• [TASK OBJECTIVE] Copy every line of the data in which the word "needs" occurs.

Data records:
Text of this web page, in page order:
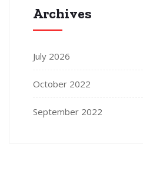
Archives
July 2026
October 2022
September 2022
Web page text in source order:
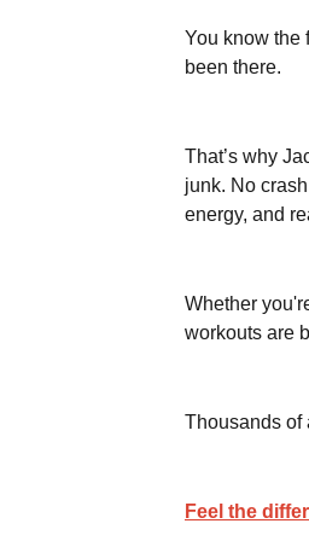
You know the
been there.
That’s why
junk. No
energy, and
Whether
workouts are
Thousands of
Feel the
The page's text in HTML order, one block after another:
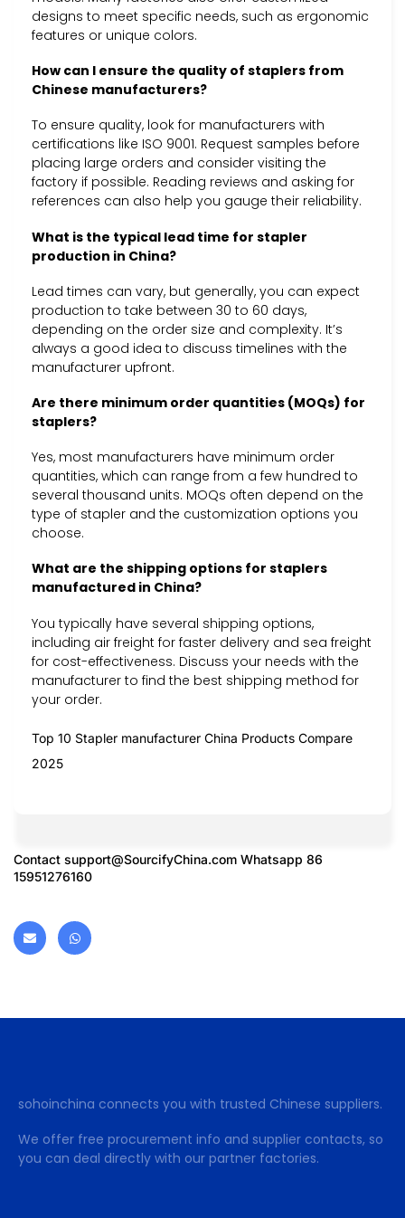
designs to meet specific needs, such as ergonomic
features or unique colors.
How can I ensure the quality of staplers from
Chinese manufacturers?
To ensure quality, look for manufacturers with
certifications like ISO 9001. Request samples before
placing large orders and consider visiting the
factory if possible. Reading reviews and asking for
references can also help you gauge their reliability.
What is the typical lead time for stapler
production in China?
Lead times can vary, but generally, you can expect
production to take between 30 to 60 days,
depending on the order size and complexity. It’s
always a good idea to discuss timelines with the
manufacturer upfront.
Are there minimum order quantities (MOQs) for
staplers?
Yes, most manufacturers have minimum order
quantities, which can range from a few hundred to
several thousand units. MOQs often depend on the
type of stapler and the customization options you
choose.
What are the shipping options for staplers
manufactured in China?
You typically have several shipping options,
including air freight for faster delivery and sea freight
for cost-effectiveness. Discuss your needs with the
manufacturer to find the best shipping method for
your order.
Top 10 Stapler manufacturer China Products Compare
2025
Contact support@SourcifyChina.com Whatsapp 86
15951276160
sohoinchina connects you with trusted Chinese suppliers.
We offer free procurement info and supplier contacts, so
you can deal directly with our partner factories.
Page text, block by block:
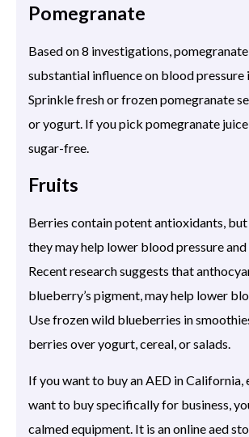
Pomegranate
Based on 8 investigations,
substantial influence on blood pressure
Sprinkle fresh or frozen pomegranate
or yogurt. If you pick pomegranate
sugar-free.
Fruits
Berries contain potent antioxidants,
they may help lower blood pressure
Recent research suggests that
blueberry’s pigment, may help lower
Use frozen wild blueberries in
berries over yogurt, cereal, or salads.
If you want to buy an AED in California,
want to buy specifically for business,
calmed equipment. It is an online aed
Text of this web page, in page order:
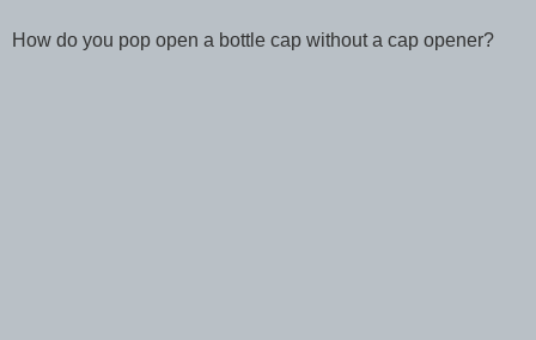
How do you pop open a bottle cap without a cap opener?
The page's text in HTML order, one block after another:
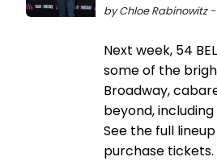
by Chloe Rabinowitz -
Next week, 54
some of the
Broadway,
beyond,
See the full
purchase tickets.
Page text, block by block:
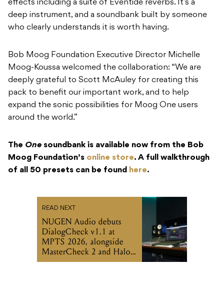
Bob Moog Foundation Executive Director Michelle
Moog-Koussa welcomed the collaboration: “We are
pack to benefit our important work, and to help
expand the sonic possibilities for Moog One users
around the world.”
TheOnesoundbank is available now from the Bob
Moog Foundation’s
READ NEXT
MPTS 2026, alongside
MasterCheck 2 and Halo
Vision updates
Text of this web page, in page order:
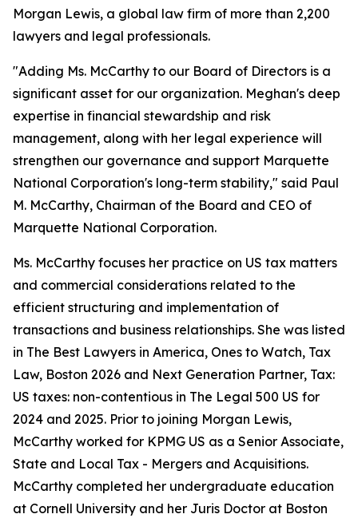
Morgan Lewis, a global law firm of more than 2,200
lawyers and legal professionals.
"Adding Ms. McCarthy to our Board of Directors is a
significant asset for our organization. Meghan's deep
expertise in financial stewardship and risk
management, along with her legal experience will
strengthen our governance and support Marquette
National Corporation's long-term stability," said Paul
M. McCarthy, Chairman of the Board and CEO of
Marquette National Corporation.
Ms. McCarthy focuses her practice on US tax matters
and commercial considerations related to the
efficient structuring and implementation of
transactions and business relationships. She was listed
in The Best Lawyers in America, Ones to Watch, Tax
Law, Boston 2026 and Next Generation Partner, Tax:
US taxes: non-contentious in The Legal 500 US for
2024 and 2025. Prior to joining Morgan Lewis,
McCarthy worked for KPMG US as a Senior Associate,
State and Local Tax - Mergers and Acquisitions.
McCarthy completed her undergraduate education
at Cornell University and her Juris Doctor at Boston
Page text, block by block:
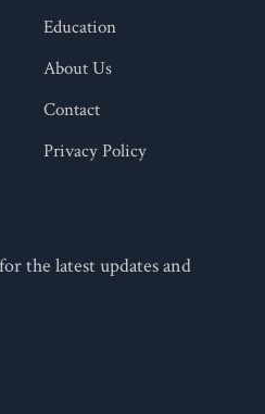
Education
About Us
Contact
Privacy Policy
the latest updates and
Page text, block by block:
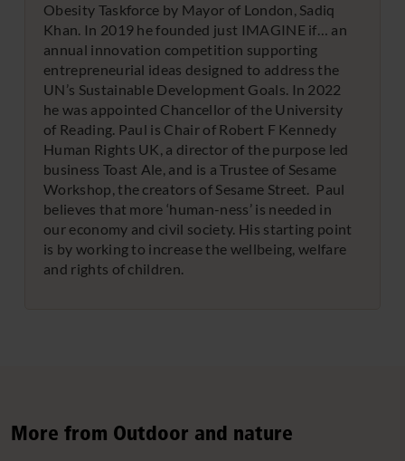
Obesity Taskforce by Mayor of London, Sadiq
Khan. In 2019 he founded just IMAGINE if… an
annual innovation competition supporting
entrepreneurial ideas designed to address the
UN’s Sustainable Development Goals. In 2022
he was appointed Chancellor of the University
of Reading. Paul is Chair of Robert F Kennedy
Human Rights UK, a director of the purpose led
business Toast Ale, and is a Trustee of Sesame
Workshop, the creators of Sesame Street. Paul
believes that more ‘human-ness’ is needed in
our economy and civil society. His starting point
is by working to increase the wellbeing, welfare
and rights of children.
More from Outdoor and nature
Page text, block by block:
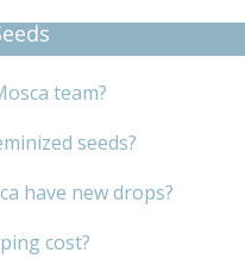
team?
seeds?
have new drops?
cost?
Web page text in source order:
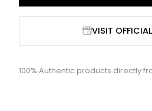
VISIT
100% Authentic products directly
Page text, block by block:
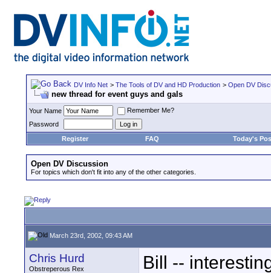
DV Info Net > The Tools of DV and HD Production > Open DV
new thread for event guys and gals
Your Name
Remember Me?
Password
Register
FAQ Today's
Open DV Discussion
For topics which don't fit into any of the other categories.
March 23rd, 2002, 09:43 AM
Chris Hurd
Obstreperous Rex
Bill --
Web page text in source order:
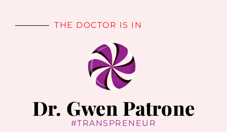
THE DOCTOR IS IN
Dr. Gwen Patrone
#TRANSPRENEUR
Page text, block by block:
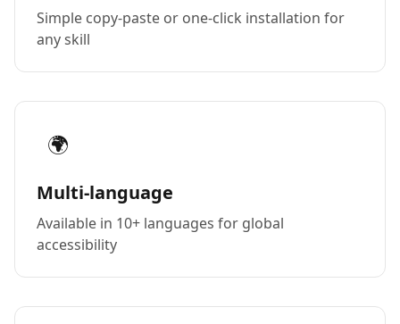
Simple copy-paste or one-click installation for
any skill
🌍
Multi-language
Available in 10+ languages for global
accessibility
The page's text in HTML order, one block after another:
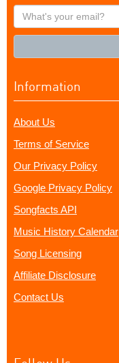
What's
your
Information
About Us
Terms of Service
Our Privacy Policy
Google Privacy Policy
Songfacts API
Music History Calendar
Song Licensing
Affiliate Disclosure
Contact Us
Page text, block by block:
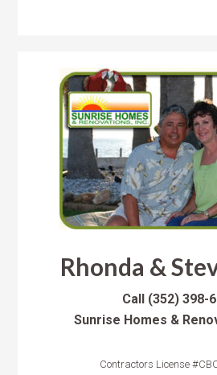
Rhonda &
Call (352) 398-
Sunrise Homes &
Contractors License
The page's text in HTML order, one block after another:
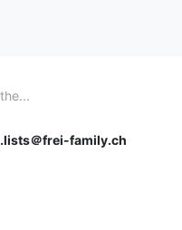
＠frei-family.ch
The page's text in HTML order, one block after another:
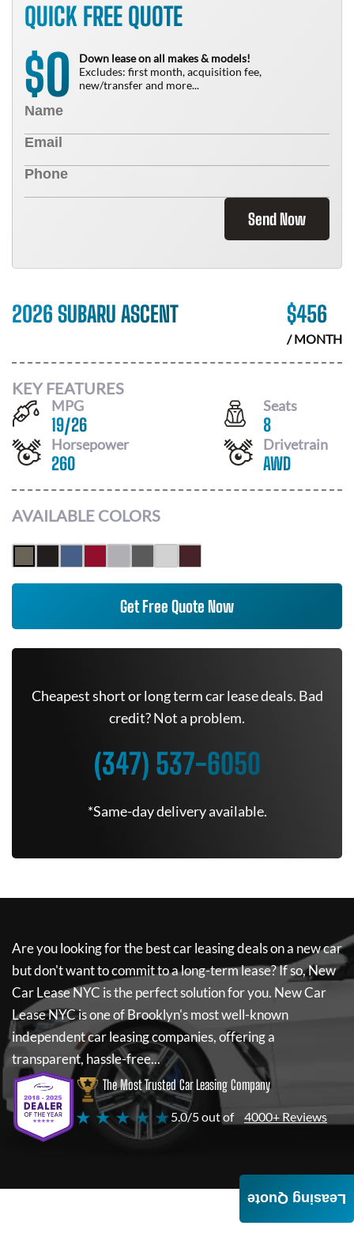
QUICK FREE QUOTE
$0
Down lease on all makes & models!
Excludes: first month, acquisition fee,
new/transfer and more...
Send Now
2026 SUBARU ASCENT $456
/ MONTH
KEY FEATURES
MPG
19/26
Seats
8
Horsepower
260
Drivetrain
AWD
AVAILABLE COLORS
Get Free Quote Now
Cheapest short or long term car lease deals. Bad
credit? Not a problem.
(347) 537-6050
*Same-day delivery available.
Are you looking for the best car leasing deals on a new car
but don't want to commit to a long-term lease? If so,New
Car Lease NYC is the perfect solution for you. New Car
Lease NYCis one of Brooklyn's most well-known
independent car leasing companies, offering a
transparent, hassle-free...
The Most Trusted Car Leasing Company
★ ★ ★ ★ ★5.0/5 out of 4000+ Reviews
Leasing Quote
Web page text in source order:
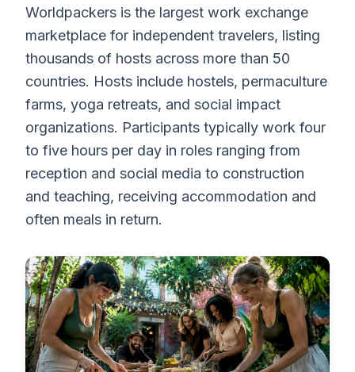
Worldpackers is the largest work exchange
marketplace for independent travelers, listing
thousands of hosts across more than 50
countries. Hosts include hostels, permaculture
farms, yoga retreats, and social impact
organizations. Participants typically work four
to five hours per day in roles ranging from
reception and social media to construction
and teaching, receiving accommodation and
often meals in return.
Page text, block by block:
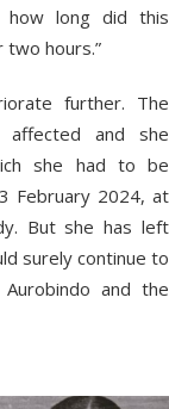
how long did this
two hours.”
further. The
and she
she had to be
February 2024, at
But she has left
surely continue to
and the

• [TASK SOLUTION]
designs to meet specific needs, such as ergonomic
for cost-effectiveness. Discuss your needs with the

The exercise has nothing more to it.